====== MATERIAL PROVIDED

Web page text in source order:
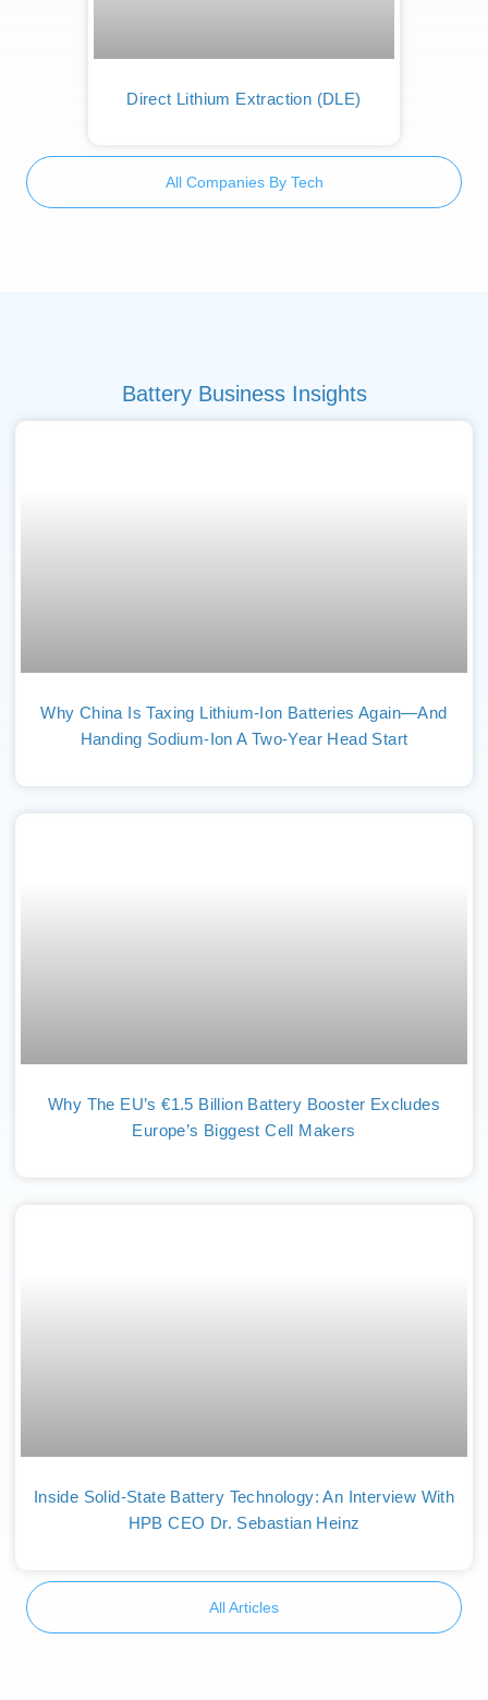
Direct Lithium Extraction (DLE)
All Companies By Tech
Battery Business Insights
Why China Is Taxing Lithium-Ion Batteries Again—And
Handing Sodium-Ion A Two-Year Head Start
Why The EU’s €1.5 Billion Battery Booster Excludes
Europe’s Biggest Cell Makers
Inside Solid-State Battery Technology: An Interview With
HPB CEO Dr. Sebastian Heinz
All Articles
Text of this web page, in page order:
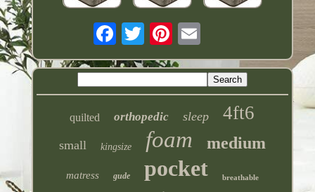
quilted orthopedic sleep 4ft6
small kingsize foam medium
matress gude pocket breathable
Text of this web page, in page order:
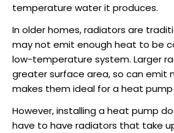
temperature water it produces.
In older homes, radiators are
may not emit enough heat to be
low-temperature system. Larger
greater surface area, so can emit
makes them ideal for a heat
However,installing a heat pump
have to have radiators that take
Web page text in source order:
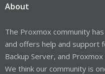
About
The Proxmox community
and offers help and support
Backup Server, and
We think our community is
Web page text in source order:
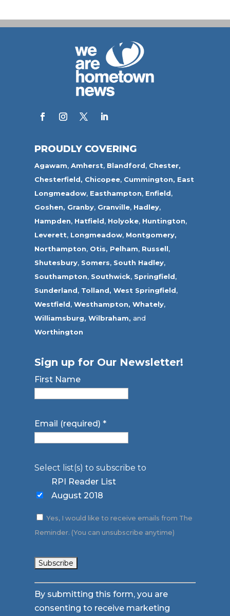
PROUDLY COVERING
Agawam,Amherst, Blandford, Chester,
Chesterfield, Chicopee, Cummington, East
Longmeadow, Easthampton, Enfield,
Goshen, Granby, Granville, Hadley,
Hampden, Hatfield, Holyoke, Huntington,
Leverett, Longmeadow, Montgomery,
Northampton, Otis, Pelham, Russell,
Shutesbury, Somers, South Hadley,
Southampton, Southwick, Springfield,
Sunderland, Tolland, West Springfield,
Westfield,Westhampton, Whately,
Williamsburg, Wilbraham, and
Worthington
Sign up for Our Newsletter!
First Name
Email (required)*
Select list(s) to subscribe to
RPI Reader List
August 2018
Yes, I would like to receive emails from The
Reminder. (You can unsubscribe anytime)
Constant
Contact
Use.
By submitting this form, you are
consenting to receive marketing
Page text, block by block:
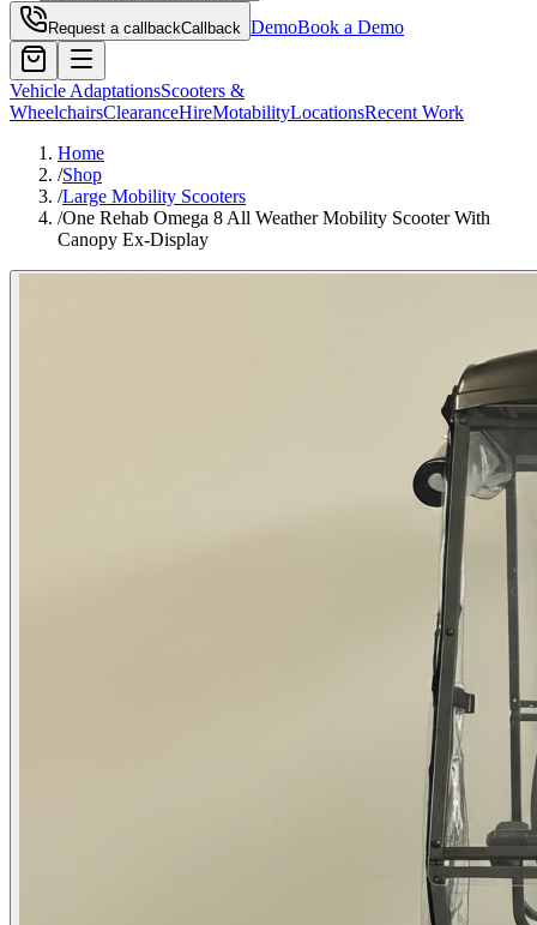
Request a callbackCallback DemoBook a Demo
Vehicle AdaptationsScooters &
WheelchairsClearanceHireMotabilityLocationsRecent Work
Home
/Shop
/Large Mobility Scooters
/One Rehab Omega 8 All Weather Mobility Scooter With
Canopy Ex-Display
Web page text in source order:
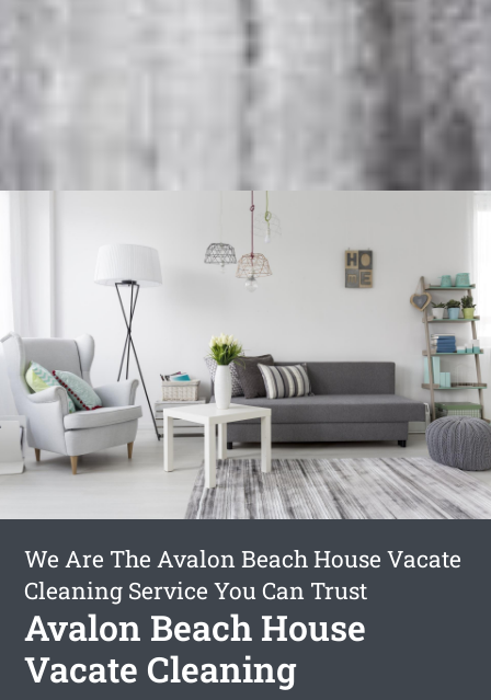
We Are The Avalon Beach House Vacate
Cleaning Service You Can Trust
Avalon Beach House
Vacate Cleaning
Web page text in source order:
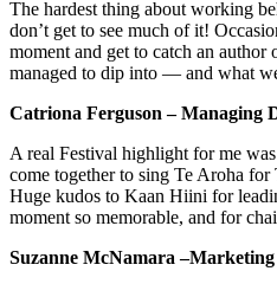
The hardest thing about working
don’t get to see much of it!
moment and get to catch an author
managed to dip into — and what
Catriona Ferguson – Managing
A real Festival highlight for me
come together to sing Te Aroha
Huge kudos to Kaan Hiini for
moment so memorable, and for
Suzanne McNamara
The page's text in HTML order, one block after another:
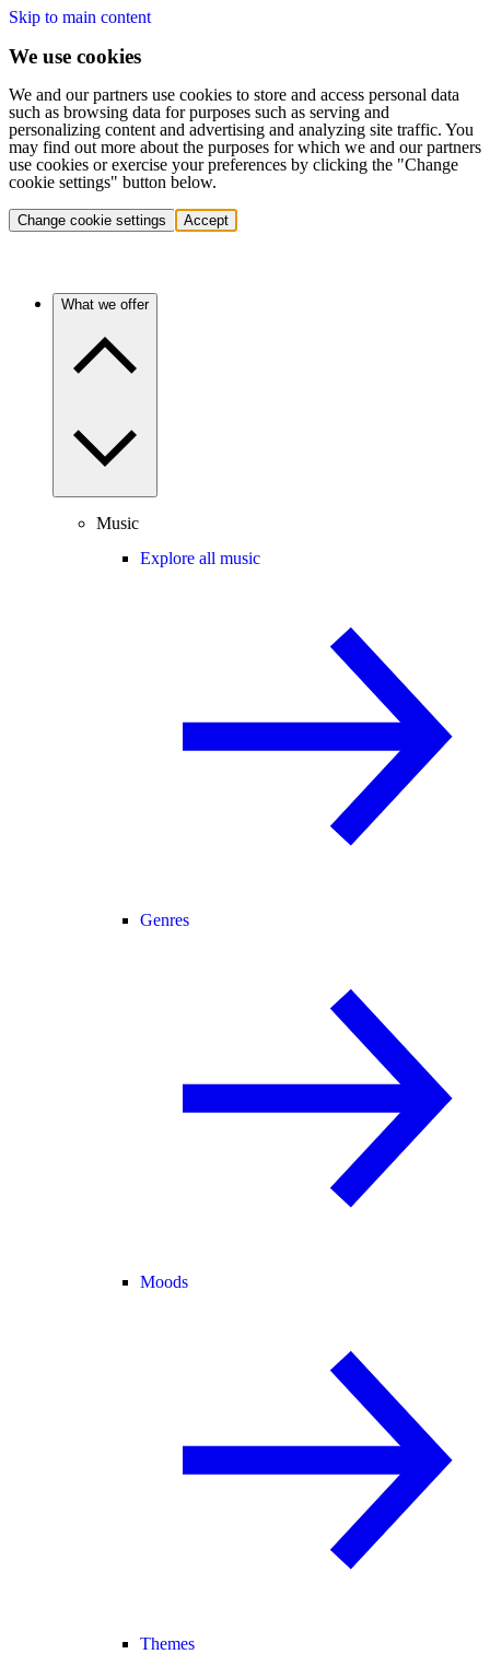
Skip to main content
We use cookies
We and our partners use cookies to store and access personal data
such as browsing data for purposes such as serving and
personalizing content and advertising and analyzing site traffic. You
may find out more about the purposes for which we and our partners
use cookies or exercise your preferences by clicking the "Change
cookie settings" button below.
Change cookie settings Accept
What we offer
Music
Explore all music
Genres
Moods
Themes
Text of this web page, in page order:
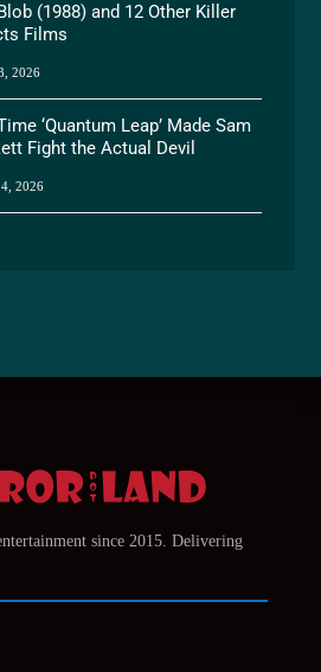
(1988) and 12 Other Killer
Films
2026
‘Quantum Leap’ Made Sam
Fight the Actual Devil
2026
since 2015. Delivering

============

No picture belongs in the answer, but every word of the records above does, exactly as given.

*EXERCISE RESPONSE*
Web page text in source order:
Direct Lithium Extraction (DLE)
All Companies By Tech
Battery Business Insights
Why China Is Taxing Lithium-Ion Batteries Again—And
Handing Sodium-Ion A Two-Year Head Start
Why The EU’s €1.5 Billion Battery Booster Excludes
Europe’s Biggest Cell Makers
Inside Solid-State Battery Technology: An Interview With
HPB CEO Dr. Sebastian Heinz
All Articles
Text of this web page, in page order:
quilted orthopedic sleep 4ft6
small kingsize foam medium
matress gude pocket breathable
Text of this web page, in page order:
temperature water it produces.
In older homes, radiators are
may not emit enough heat to be
low-temperature system. Larger
greater surface area, so can emit
makes them ideal for a heat
However,installing a heat pump
have to have radiators that take
Web page text in source order:
About
The Proxmox community
and offers help and support
Backup Server, and
We think our community is
Web page text in source order:
PROUDLY COVERING
Agawam,Amherst, Blandford, Chester,
Chesterfield, Chicopee, Cummington, East
Longmeadow, Easthampton, Enfield,
Goshen, Granby, Granville, Hadley,
Hampden, Hatfield, Holyoke, Huntington,
Leverett, Longmeadow, Montgomery,
Northampton, Otis, Pelham, Russell,
Shutesbury, Somers, South Hadley,
Southampton, Southwick, Springfield,
Sunderland, Tolland, West Springfield,
Westfield,Westhampton, Whately,
Williamsburg, Wilbraham, and
Worthington
Sign up for Our Newsletter!
First Name
Email (required)*
Select list(s) to subscribe to
RPI Reader List
August 2018
Yes, I would like to receive emails from The
Reminder. (You can unsubscribe anytime)
Constant
Contact
Use.
By submitting this form, you are
consenting to receive marketing
Page text, block by block:
Request a callbackCallback DemoBook a Demo
Vehicle AdaptationsScooters &
WheelchairsClearanceHireMotabilityLocationsRecent Work
Home
/Shop
/Large Mobility Scooters
/One Rehab Omega 8 All Weather Mobility Scooter With
Canopy Ex-Display
Web page text in source order:
We Are The Avalon Beach House Vacate
Cleaning Service You Can Trust
Avalon Beach House
Vacate Cleaning
Web page text in source order:
The hardest thing about working
don’t get to see much of it!
moment and get to catch an author
managed to dip into — and what
Catriona Ferguson – Managing
A real Festival highlight for me
come together to sing Te Aroha
Huge kudos to Kaan Hiini for
moment so memorable, and for
Suzanne McNamara
The page's text in HTML order, one block after another:
Skip to main content
We use cookies
We and our partners use cookies to store and access personal data
such as browsing data for purposes such as serving and
personalizing content and advertising and analyzing site traffic. You
may find out more about the purposes for which we and our partners
use cookies or exercise your preferences by clicking the "Change
cookie settings" button below.
Change cookie settings Accept
What we offer
Music
Explore all music
Genres
Moods
Themes
Text of this web page, in page order:
(1988) and 12 Other Killer
Films
2026
‘Quantum Leap’ Made Sam
Fight the Actual Devil
2026
since 2015. Delivering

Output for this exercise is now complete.